Friday 7 November 2014

Lamb Potato & Caramelized Onion Pies with chilli, coriander & ginger

Every now & again you cook something and you just sit there open mouthed looking at the other person eating saying a few things that I cannot really repeat here. These Pies are one of those moments…..I said GOD DAM

Been pretty addicted to the whole pie making business ever since I bought my 6 large muffin baking tray. So far I have cooked Steak Mushroom & Onion pies, Chicken & Leek Pies, Chicken Curry Pies & also Potato & Roasted Vegetable Mini Quiches. This time out I wanted to cook something with lamb & Chilli as I had a friend over for dinner who liked all of the above so we were in for a treat.

The principle behind this pie is identical in method to the Steak/Mushroom pie but this time I used lamb pieces. I caramelized the onion in brown sugar and I also added 3 green devil eye chillis to give the sauce a real punch. Also in the sauce added some grated fresh ginger root & fresh coriander which really compliments all the flavours going on.

The one thing I noticed straight away from when I cooked the steak pie was that the lamb was unbelievably tender, a lot more than the steak. Anyhow enough of this chat, lets get down to business. 

The below is a recipe for 12 pies as I have now started to freeze half of my pie mixture so that I can easily make another batch of pies at another time (namely Poker night this Friday night) 

Makes 12 Pies 

1Kg Lamb Pieces
3 Onions (selection of white, sweet & shallots)
6 Potatoes
4 cloves of garlic
3cm cube of fresh ginger root
3 devil eye chillis
500ml Beef Stock
4 Tbsp White Flour
1 Tin Tomatoes
1 Large Tomato
2 Glasses Red Wine
2 Tbsp Brown Sugar
Handful of fresh Coriander leaves
Tsp Sea-Salt & Black pepper
1 Packet frozen shortcrust pastry
1 egg
Sunflower Oil

Cooking utensils

Chopping board
Sharp knife
Potato peeler
Thick bottomed saucepan
Non-stick frying pan
Vegetable steamer for potatoes
1 baking tray for meat pies
Egg brush
Grater for ginger

- Trim fat off lamb and cut into even cubes
- Season 2 Tbsp white flour with salt & pepper and toss lamb pieces completely in flour
- Finely chop chilli, ginger, garlic & coriander
- Coursely chop onions into even sized pieces
- Peel potato and cut into the same size pieces
- Remove the inside of the tomato and chop the skin finely



- Brown your lamb in a frying pan at a medium to high heat
- When lamb is browned turn heat down to medium and pour in your glass of red wine and cook until the wine has absorbed into the lamb (aprox 10-15 minutes)

- Meanwhile on a medium heat, sauté your onion in some sunflower oil. (if you have the time cook your onions for a long time on a low heat so that it will also caramelize naturally)
- After 5-7 minutes add your garlic & chilli, ginger and cook for a further 5 minutes.

- Add your 2 Tbsp of brown sugar and cook in the onions for 2-3 minutes
- Now add 2 Tbsp of white flour to the caramelized onion mixture and stir completely.
- Now add your beef stock, rest of red wine, fresh tomatoes & tin of tomatoes and stir well.

- Now add your sealed lamb with a pinch of salt and turn down to a low simmering heat and cook gently for 60 minutes. (Stir occasionally to prevent mixture sticking to bottom of pan)
- Partly cook your potatoes (you want to have them half cooked)

- After 60 minutes you can now add your potatoes, coriander & also grate in your fresh ginger and cook for on a further hour.
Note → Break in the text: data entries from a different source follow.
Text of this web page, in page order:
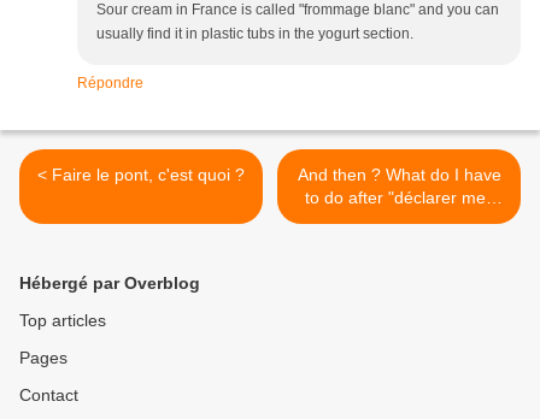
Sour cream in France is called "frommage blanc" and you can
usually find it in plastic tubs in the yogurt section.
Répondre
< Faire le pont, c'est quoi ?
And then ? What do I have
to do after "déclarer mes
revenus" ? >
Hébergé par Overblog
Top articles
Pages
Contact

When its ready let the mixture cool completely.
- Pre-heat oven to 200C

- Prepare your pie dishes by glazing first with butter. Then place one sheet of pastry in each pie casing.
 - Spoon in your cooled meat sauce. Place a similar circle of pastry on top and seal the edges completely with your fingertips

- Brush pastry tops with egg and prick to allow the hot air escape.
- Bake in your pre-heated oven (200C) for about 30 minutes or until golden brown


1 comment:

  1. Thanks a million for this great receipe once again!